Functional categories of core and variable genes in B. pertussis. The height of each bar represents the number of variable (purple), core (blue) and genes present in Tohama I (orange) indicated in specific gene categories. The lines indicate the percentages of the total, variable genes (yellow), core genes (blue) or genes in Tohama I (purple) in each category.

Figure 4

Minimum spanning tree of 148 B. pertussis strains. A. Each circle (node) represents a different GC-type, indicated by the number in the middle of the circle. The size of the circle corresponds to the number of strains within the particular GC-type. The number along the edge reflects the phylogenic distance between each neighboring node. A thicker edge corresponds to a shorter phylogenic distance.
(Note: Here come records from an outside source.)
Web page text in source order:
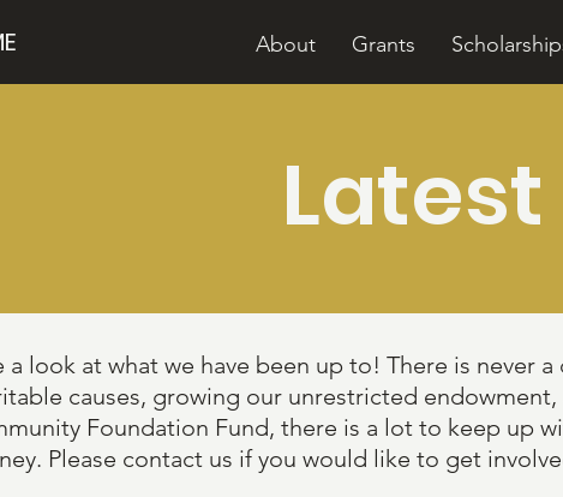
About Grants
a look at what we have been up to! There is never
causes, growing our unrestricted
Foundation Fund, there is a lot to keep up
Please contact us if you would like to get

Color is based on country of isolation: Green = Netherlands, Pink = Sweden, Yellow = Japan, Purple = Australia, Brown = Dutch vaccine strains 509 and 134, White = Tohama I strain, Wellcome 28 strain. B. Minimum spanning tree as in Figure 4A, color based on ptxP type. Green = ptxP1, Blue = ptxP2, Red = ptxP3, Turquoise = ptxP4, Yellow = ptxP6, Purple = ptxP8 and Darkblue = ptxP13, White = Tohama I strain. C. Minimum spanning tree based on MLST-types, MLST designation was based on the allele number in the order ptxP, fim3 and prn region 1 (e.g. MLST 113 represents strains with ptxP1, fim3-1 and prn3). Each circle represents a different MLST-type, indicated by the number in the middle of the circle. The number along the edge reflects the phylogenic distance between each neighboring node. A thicker edge corresponds to a shorter phylogenic distance. Color code is as described in Figure 4B.

Figure 5

Gradual change in gene content in B. pertussis strains. Minimum spanning tree as shown in Figure 4A, but only strains isolated in indicated time period are colored. Color code is as described in Figure 4A.

Figure 6

Histogram of the average gene content of strains carrying ptxP1, ptxP2, ptxP3 and ptxP6 types. Bars indicate the presence of the gene or geneclusters in all strains analyzed with a particular ptxP type, ptxP1 (n = 91), ptxP2 (n = 9), ptxP3(n = 39) and ptxP6 (n = 9).

Figure 7

Decrease in genome size in time. Each dot stands for the calculated approximate genome-size of each strain plotted against the isolation year (n = 171). The color of the dots is based on the country of isolation. Strains with the same genome size and isolated in the same isolation year will be visible as one dot.